2007年ぶりに、この映画を劇場で観られて、ラッキーだった。
自分が脚本を書いた映画が、こうして劇場で上映されているのって、本当に幸せだなと感じます。

あらためてこの作品を観て思ったのは、よくこんな脚本を書いたなということです。
時間と空間をつかさどるポケモンたちの設定だけでも大変なのに、そこにダークライという設定が複雑なポケモンもくわえてさらに大変なことになってます。

われながらよくまとめたもんだと、ちょっと感心してしまいます。

自分で脚本を書いたとはいえ、時間が経っているので、一人の観客として客観的な視線で、この作品を観ることができました。

もう15年も前の作品だからこそ、もっとこうしておけば良かったというようなところはありますが、おもしろかったです。
お腹一杯になりました。
本当に盛りだくさんな一本でしたね。
伝説のポケモンが三体も出てきて、大暴れするんですもの、そりゃぁお腹一杯になりますわ。(笑)

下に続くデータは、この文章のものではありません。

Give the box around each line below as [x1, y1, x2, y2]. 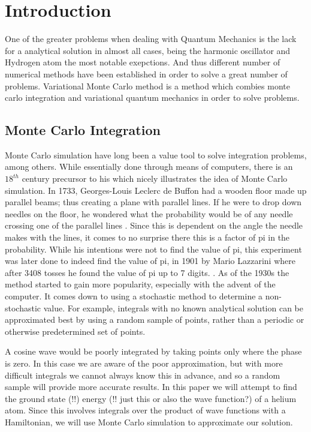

この作品を観て、取材にいったスペインの風景が甦りました。
そして美術の素晴らしさに目が喜びました。
ポケモン映画は、スタッフワークが本当にすごいです。
今回の作品は、音楽も重要な要素でした。
素晴らしい楽曲にも、感動させられました。

ロケーションハンティングの旅行は、5作目の『水の都』からでしたので、この作品では五回目のロケハンを行っていたことになります。
このロケハンの効果は、映画のさまざまなところに出ていると思います。
実際の場所を歩いて、そこで感性をオープンにして、さまざまなものを吸収したことが作品に反映されるのです。

町のモデルになった場所は、ロンダというところです。
塔のモデルは、バロセロナのサクラダファミリア。
実際に行ったことで、その体験がシナリオに活かされています。
僕自身がサクラダファミリアの塔に自分の足で登って、ヒィヒィ言ったことが、サトシが塔を登る時に出てます。
天才ゴーディのモデルは、もちろんサクラダファミリアを設計した、天才ガウディです。

モデルと書いていますが、それらが僕の感性を刺激したということです。
外からの刺激により、そのリアクションでアイディアは生まれるのです。
だから体験するということは、本当に大事です。
映画も、一つの体験です。
映画を観て、みなさんの中から、あらたなものが生まれたりするのでしょうから。

手元に残っていたデータを見直したら、この作品を作るにあたって、自分がものすごく苦労していた痕跡が残っていました。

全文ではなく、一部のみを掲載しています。